# Looking for a home



## Yuki Lai (Feb 29, 2016)

Hi guys!
My rat, Aries gave birth to a litter of 9 babies 15 days ago.
I have 5 black and white mix, 2 black(with white socks and the tip of their tail is white), and 2 albinos.
Their genders are not determined yet.
15 days old.
I'm located in Brockport, New York.
Please contact me if interested.

















I also recently found out that my other rat Eros is a male, and he got Aries pregnant.
I'm trying to rehome the current litter as fast as possible before the next litter comes out.
I definitely don't want to send the babies to the pet store if possible, I don't want them to end up as feeders..


----------



## Gribouilli (Dec 25, 2015)

Try to add where you are located in the headline of your post I think you still have 5 mins to change that.


----------



## moonkissed (Dec 26, 2011)

hey you are not too far from me  I'm not looking for any babies but I am in some really great groups that may be able to help you.

https://www.facebook.com/groups/594127184000084/
https://www.facebook.com/groups/upstatenyrats/
https://www.facebook.com/groups/1594389890777970/

This rescue may be able to help as well
https://www.facebook.com/flowercitycrittersrescue/

You need to wait to rehome them until at the very earliest 5 weeks old, that is when you also need to separate the boys from the girls/mom. I'd even suggest waiting to rehome them until 6 weeks old. Babies really need to stay with mom as long as possible. 2 weeks is far too young, they still need to nurse from mom at that age.

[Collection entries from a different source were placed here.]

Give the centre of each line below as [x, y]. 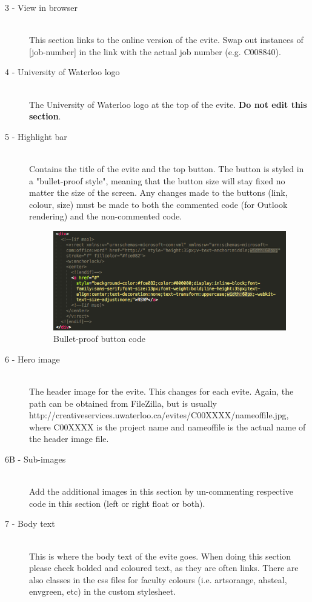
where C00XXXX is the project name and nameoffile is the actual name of [168, 426]
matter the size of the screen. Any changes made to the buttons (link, [158, 192]
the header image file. [69, 439]
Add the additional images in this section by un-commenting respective [161, 491]
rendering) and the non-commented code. [106, 216]
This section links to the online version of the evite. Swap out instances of [166, 40]
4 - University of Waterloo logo [62, 72]
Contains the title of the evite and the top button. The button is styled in [167, 168]

To sex them you can try at this age to check for nipples, only females have nipples. It may be hard to tell if they are very fluffy lol.

Also here are some baby links which has good info on sexing and other info on their development.
http://www.afrma.org/babyratdevdaily.htm
http://tigertailrattery.weebly.com/growth-picture-journal.html
http://ratguide.com/breeding/baby_development/birth_to_weaning.php
http://www.onceuponamischief.com/p/sexing-and.html
http://mainelyratrescue.org/rattieblog2/?p=42


----------



## Yuki Lai (Feb 29, 2016)

Gribouilli said:


> Try to add where you are located in the headline of your post I think you still have 5 mins to change that.


Ohh.. It's too late for me to change it already, but thank you for the heads up! I'll remember that next time!


----------



## Yuki Lai (Feb 29, 2016)

moonkissed said:


> hey you are not too far from me  I'm not looking for any babies but I am in some really great groups that may be able to help you.
> 
> https://www.facebook.com/groups/594127184000084/
> https://www.facebook.com/groups/upstatenyrats/
> ...


Thank you for the info!!


----------



## Yuki Lai (Feb 29, 2016)

moonkissed said:


> hey you are not too far from me  I'm not looking for any babies but I am in some really great groups that may be able to help you.
> 
> https://www.facebook.com/groups/594127184000084/
> https://www.facebook.com/groups/upstatenyrats/
> ...


I see... Thank you for your comment!! I'll check out the links!


----------